有的新手就喜歡問我,啞鈴彎舉這個動作是練肱二頭肌還是肱三頭肌的?......我的內心是崩潰的。這是一種只了解動作,但不了解肌肉的典型,而肌肉才是我們最關注的東西,動作只是一種手段。
怎麼控制肌肉?首先要了解,你練的這個動作,主要練的是哪塊肌肉。這塊肌肉就叫目標肌肉。例如彎舉是練肱二頭肌的,臂屈伸是練肱三頭肌的,卧推是練胸的,划船是練背的。
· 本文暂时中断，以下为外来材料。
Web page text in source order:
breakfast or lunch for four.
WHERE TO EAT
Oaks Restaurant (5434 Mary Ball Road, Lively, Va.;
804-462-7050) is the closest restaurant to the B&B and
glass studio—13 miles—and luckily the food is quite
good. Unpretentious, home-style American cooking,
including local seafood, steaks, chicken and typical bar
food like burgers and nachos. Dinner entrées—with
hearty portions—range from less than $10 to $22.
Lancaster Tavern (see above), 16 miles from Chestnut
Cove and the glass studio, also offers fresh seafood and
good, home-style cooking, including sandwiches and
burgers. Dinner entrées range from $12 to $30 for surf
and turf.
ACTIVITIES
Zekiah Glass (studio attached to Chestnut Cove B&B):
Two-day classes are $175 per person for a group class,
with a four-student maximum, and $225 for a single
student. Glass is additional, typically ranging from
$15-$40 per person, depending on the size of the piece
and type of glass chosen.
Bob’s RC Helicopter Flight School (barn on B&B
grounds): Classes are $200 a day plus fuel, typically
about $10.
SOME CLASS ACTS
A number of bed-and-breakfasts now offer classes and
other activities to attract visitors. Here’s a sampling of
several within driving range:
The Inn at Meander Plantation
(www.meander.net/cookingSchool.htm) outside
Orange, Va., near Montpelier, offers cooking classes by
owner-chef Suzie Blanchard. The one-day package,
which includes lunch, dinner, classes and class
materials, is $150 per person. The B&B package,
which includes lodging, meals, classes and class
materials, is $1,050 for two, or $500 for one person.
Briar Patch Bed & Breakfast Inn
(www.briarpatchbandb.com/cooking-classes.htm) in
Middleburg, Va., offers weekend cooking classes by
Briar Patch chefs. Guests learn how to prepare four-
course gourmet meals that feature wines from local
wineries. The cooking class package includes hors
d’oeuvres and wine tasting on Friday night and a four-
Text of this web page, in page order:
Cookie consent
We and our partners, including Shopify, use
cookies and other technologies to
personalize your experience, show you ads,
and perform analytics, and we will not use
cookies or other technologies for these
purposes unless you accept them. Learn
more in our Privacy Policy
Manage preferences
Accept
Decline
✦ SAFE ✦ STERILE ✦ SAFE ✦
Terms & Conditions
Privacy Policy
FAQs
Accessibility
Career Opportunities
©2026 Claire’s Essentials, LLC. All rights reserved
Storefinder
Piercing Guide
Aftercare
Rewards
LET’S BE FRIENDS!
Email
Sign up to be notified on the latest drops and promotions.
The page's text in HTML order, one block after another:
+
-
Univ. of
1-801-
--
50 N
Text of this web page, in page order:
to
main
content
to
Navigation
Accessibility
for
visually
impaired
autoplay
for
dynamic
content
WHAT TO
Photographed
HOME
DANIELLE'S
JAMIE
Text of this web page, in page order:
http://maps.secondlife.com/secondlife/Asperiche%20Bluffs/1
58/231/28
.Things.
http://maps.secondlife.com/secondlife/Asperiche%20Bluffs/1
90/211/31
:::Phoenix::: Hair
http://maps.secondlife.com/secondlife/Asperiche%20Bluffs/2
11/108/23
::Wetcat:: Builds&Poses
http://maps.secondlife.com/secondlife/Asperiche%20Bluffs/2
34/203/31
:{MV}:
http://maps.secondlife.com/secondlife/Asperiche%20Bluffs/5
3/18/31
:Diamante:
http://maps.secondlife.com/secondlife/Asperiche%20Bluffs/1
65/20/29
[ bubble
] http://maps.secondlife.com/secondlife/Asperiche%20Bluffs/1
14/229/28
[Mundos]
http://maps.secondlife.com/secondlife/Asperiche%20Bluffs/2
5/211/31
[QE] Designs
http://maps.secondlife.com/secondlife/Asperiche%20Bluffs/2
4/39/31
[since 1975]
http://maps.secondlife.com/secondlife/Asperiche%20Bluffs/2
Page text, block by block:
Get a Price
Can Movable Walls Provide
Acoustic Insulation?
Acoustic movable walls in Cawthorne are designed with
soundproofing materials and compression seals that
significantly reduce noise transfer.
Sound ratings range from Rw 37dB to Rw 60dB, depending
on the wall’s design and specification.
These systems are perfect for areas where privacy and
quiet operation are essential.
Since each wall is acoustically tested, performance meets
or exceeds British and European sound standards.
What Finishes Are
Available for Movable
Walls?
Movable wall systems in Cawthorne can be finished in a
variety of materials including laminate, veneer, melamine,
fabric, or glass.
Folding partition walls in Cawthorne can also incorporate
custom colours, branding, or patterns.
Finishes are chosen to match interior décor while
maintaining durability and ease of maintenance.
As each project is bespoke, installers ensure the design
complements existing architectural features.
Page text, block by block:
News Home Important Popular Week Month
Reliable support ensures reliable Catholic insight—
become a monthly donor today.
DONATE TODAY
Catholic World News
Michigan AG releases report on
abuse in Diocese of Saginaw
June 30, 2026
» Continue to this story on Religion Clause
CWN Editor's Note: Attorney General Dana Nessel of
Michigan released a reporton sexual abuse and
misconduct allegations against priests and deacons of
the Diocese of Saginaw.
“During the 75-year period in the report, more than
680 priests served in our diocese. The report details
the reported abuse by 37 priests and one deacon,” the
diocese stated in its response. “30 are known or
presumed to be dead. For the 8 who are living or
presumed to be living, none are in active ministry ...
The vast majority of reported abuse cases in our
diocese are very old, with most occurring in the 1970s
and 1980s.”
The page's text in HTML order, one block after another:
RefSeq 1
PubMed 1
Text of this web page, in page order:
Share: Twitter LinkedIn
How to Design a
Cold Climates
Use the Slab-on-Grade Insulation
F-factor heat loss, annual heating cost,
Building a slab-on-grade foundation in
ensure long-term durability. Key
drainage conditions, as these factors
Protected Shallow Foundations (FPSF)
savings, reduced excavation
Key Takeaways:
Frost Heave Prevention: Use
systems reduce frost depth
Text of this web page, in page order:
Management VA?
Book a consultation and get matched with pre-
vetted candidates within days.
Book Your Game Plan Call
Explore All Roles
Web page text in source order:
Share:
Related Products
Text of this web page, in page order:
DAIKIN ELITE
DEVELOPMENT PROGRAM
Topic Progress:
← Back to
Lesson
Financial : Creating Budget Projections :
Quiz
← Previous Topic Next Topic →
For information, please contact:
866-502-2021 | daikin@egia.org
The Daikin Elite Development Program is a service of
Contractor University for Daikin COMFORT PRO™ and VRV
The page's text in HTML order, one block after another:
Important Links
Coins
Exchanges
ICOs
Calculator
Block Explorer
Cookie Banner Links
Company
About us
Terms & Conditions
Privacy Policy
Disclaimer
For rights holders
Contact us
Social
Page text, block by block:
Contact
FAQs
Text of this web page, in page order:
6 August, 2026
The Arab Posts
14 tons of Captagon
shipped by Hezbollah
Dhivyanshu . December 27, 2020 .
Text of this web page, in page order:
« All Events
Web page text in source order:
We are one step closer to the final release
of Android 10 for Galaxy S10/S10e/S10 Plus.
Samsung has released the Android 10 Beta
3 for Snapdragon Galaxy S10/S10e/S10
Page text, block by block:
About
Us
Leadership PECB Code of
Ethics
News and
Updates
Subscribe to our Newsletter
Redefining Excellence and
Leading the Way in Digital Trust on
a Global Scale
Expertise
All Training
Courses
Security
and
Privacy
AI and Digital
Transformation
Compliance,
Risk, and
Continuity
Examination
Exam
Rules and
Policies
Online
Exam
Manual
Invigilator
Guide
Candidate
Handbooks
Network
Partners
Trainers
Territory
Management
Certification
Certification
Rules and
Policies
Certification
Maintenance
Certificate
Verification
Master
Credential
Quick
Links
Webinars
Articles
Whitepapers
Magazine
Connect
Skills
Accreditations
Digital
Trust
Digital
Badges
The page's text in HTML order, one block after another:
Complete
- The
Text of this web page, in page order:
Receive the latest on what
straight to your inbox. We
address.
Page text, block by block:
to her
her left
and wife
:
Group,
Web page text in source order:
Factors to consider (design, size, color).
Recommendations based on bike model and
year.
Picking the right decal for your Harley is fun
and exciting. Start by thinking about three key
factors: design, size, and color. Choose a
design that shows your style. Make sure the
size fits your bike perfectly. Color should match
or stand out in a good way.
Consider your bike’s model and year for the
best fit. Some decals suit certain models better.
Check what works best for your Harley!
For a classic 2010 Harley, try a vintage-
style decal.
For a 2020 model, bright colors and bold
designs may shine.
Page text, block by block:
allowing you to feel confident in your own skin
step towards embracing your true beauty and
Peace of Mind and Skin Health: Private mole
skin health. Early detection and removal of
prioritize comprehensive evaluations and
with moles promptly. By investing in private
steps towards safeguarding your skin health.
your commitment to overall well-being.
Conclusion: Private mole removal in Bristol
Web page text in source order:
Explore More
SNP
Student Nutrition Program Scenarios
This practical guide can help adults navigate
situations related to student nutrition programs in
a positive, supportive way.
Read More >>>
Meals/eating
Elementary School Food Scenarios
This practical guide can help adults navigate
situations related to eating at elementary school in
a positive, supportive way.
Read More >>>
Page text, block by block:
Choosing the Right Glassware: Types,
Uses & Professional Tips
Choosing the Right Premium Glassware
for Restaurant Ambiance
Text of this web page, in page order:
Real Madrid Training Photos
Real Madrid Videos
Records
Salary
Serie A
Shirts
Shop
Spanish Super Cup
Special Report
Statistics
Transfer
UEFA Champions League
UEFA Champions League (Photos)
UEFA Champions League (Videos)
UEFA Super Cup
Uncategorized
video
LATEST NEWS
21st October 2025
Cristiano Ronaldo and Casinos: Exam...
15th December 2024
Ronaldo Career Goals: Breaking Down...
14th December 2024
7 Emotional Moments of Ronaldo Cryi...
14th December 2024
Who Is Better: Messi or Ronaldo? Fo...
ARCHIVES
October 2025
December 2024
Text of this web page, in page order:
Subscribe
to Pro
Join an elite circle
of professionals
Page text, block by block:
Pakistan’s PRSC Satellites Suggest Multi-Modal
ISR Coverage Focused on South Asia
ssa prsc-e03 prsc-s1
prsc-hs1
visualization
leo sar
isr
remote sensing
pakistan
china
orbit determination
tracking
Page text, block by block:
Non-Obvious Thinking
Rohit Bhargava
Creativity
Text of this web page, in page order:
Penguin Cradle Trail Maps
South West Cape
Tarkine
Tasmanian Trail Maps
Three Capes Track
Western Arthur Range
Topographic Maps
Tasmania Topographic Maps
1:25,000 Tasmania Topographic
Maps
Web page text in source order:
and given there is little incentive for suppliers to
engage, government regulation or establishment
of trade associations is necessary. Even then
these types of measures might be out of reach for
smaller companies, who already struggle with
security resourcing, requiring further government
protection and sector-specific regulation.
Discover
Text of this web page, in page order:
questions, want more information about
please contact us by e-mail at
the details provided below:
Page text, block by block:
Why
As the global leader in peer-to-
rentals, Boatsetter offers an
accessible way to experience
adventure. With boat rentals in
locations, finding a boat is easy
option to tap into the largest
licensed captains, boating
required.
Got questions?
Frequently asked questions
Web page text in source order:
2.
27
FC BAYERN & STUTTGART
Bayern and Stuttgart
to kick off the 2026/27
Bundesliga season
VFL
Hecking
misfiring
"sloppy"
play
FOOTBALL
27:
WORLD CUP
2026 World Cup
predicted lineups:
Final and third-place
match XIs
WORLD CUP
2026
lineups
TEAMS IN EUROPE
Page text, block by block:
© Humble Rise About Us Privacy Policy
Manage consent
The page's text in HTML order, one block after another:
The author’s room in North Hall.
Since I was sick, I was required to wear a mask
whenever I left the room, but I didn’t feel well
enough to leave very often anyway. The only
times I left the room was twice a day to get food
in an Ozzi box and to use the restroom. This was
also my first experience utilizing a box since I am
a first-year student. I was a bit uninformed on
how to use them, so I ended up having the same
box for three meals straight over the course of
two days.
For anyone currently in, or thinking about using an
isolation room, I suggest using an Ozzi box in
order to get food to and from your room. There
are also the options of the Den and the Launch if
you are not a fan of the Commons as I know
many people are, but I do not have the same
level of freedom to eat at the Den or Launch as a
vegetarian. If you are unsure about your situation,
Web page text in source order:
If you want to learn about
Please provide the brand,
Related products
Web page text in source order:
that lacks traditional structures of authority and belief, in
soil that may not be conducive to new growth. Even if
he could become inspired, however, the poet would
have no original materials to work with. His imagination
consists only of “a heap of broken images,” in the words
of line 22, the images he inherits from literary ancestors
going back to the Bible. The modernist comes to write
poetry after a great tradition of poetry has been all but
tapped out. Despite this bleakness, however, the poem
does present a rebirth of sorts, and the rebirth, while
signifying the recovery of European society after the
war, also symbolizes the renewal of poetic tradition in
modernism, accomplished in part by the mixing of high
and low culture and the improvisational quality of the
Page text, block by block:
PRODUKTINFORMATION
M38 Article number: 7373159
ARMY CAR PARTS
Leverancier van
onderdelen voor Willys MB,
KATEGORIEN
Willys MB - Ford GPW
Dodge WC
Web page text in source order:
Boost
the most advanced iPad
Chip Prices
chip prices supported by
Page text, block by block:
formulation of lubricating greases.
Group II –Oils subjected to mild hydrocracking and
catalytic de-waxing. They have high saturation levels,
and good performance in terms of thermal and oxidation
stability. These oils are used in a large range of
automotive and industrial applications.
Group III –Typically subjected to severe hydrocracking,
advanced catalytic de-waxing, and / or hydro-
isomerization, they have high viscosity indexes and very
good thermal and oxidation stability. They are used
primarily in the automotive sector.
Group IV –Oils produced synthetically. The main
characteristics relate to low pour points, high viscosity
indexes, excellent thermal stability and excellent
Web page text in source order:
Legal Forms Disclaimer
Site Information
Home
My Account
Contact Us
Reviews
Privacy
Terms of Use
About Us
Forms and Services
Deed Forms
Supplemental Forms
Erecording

這是最粗略的分類,至少得搞懂,把你的訓練動作名稱到網上搜一下要領,或者買本《肌肉健美訓練圖解》,都能搞懂哪個動作對應哪塊肌肉。
了解每個動作練的是哪塊肌肉後,還需要簡單了解這款肌肉的起點和止點,也可以說是這塊肌肉的收縮路徑。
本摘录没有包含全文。